Von Walter Schumann

Aufgepaßt! Der einundsechzigjährige Bauer aus Ostpreußen, der in der Kriegsendphase als Volkssturmmann eingesetzt war, breitet die Arme aus und fängt den acht Pfund schweren Medizinball, der ihm aus zehn Meter Entfernung zufliegt. Das schußverletzte rechte Handgelenk schmerzt. Der Versehrte beißt die Zähne zusammen. „Wie du mir, so ich dir!“ Er dreht sich um und wirft den Ball rücklings über den Kopf dem Partner zu.

Zwanzig Gelenkverletzte spielen in der Turnhalle des Hilfskrankenhauses Hamburg-Ohlstedt, üben sich im „Butterwiegen“ und „Fingerhakeln“, klammern sich an Leitersprossen und lassen die Beine baumeln. Dann stellen sie sich mit zwei Meter Abstand im Kreis auf und werfen sich in schnellem Tempo die Bälle zu. Dem großen, gewichtigen Medizinball folgt ein winziger, federleichter Zelluloidball, diesem ein Kindskopfgroßer Gummiball, ein Schlag-, ein Tennisball. Zwischendurch muß als widerspenstiges „enfant terrible“ ein armlangen Holzstab tanzen, der die greifenden Hände eigenwillig umfliegt und putzelbaumschießend in die Kniekehlen hüpft.

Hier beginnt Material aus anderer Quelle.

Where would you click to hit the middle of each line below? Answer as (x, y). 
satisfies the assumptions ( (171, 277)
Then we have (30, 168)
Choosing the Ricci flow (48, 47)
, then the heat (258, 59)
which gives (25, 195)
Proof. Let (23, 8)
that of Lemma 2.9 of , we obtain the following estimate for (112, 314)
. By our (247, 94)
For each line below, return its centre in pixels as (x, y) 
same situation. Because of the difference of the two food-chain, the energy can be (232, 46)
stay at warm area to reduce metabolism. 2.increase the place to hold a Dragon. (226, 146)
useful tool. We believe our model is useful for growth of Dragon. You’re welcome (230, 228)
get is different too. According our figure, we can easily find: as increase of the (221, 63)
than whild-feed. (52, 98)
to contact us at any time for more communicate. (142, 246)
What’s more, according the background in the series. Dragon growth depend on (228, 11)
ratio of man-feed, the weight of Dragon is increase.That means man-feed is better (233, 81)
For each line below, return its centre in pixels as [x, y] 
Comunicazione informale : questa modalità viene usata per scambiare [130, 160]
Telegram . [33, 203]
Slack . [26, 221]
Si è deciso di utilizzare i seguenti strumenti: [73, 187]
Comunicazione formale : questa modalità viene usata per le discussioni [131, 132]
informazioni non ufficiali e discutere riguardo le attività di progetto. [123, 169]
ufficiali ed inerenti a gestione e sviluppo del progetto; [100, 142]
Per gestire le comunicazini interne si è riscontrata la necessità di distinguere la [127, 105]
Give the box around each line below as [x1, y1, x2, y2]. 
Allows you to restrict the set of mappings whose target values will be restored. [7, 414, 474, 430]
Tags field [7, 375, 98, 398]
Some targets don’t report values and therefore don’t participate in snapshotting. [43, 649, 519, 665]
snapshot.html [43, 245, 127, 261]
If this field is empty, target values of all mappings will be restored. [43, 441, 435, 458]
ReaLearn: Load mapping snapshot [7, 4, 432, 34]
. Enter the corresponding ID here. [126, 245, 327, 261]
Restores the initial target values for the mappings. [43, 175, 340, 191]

Man lacht Man johlt. Die Schwere des Unglücks und die Schwere der Zeit scheinen vergessen. Im Spiel werden die Schmerzen beiseite, geschoben. Und unmerklich werden Finger-, Hand-, Ellbogen- und Schultergelenke wieder biegsam und geschmeidig. Massagen, Bestrahlungen, und sonstige Wiederherstellungsbchandlungen tun, das übrige.

„Als ich im Oktober hierherkam, war die Hand unbeweglich“, sagt der ostpreußische Bauer Ohmke. „Heute kann ich schon graben und harken. Wenns so weitergeht, und wenn ich die Gelegenheit haben sollte, werde ich bald wieder Bauer spielen. Leider nicht auf dem eigenen Hof. Der liegt bei Tilsit.“

Der einundvierzigjährige Straßenbahnschaffner Hermann Stieler aus Leipzig hat im Januar 1945 bei Insterburg beide Füße verloren. Die Beine sind in den Unterschenkeln amputiert. „Ich werde wieder Straßenbahnschaffner. Unten in der Turnhalle tanzen Versehrte ohne Beine Tango und Boston. Sie fahren auch Rad und klettern über hohe Stehleitern. Das ist viel schwieriger als den Straßenbahnschaffner machen. Wenn ich bloß die Prothesen erst hätte! Seit neun Monaten warte ich darauf. Wenn ich Zigaretten hätte! Nichtraucher werden schneller bedient...“

Der sechsundzwanzigjährige Polizeiassistent Horst Thomas aus Breslau ist der Prototyp personifizierter Lebensbejahung.